All the lines below should be set down exactly, with no picture carried into the copy.

------ MATERIAL PROVIDED ------

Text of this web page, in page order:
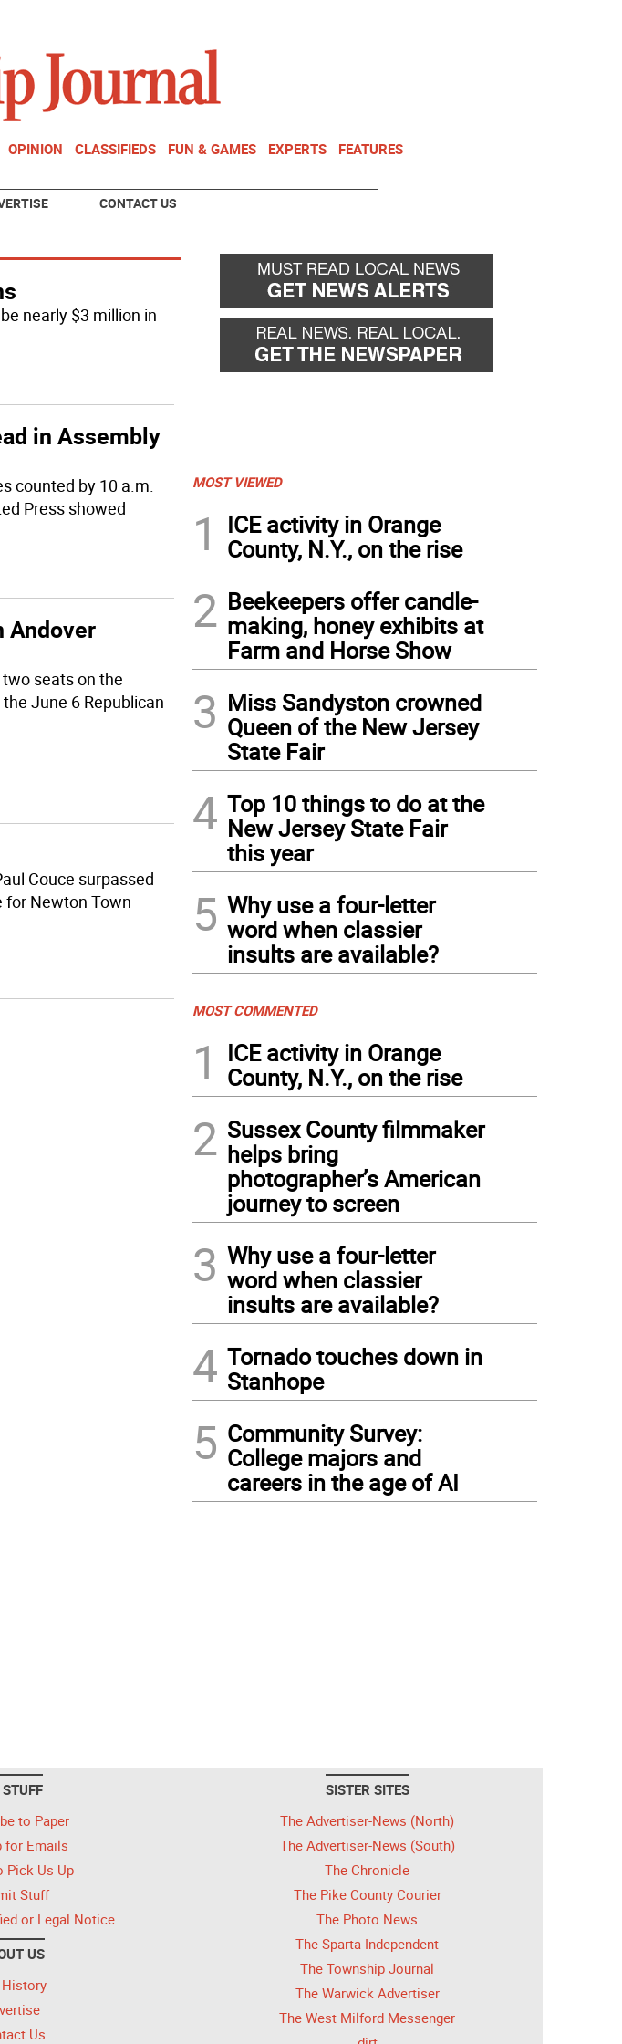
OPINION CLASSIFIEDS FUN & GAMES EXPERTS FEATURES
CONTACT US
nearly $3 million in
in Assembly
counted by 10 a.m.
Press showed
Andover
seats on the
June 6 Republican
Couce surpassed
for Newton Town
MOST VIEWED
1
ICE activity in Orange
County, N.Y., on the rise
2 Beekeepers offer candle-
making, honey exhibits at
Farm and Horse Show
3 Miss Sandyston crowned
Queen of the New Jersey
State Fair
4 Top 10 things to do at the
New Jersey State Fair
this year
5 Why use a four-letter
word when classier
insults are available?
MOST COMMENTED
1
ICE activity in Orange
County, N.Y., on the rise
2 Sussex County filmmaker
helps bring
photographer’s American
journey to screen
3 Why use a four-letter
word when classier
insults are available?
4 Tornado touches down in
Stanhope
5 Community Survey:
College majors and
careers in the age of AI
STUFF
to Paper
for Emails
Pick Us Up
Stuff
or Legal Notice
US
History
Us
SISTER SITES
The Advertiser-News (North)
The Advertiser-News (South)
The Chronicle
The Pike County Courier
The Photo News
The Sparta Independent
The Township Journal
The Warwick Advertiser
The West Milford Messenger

------

RESULT OF THE EXERCISE -
Text of this web page, in page order:
OPINION CLASSIFIEDS FUN & GAMES EXPERTS FEATURES
CONTACT US
nearly $3 million in
in Assembly
counted by 10 a.m.
Press showed
Andover
seats on the
June 6 Republican
Couce surpassed
for Newton Town
MOST VIEWED
1
ICE activity in Orange
County, N.Y., on the rise
2 Beekeepers offer candle-
making, honey exhibits at
Farm and Horse Show
3 Miss Sandyston crowned
Queen of the New Jersey
State Fair
4 Top 10 things to do at the
New Jersey State Fair
this year
5 Why use a four-letter
word when classier
insults are available?
MOST COMMENTED
1
ICE activity in Orange
County, N.Y., on the rise
2 Sussex County filmmaker
helps bring
photographer’s American
journey to screen
3 Why use a four-letter
word when classier
insults are available?
4 Tornado touches down in
Stanhope
5 Community Survey:
College majors and
careers in the age of AI
STUFF
to Paper
for Emails
Pick Us Up
Stuff
or Legal Notice
US
History
Us
SISTER SITES
The Advertiser-News (North)
The Advertiser-News (South)
The Chronicle
The Pike County Courier
The Photo News
The Sparta Independent
The Township Journal
The Warwick Advertiser
The West Milford Messenger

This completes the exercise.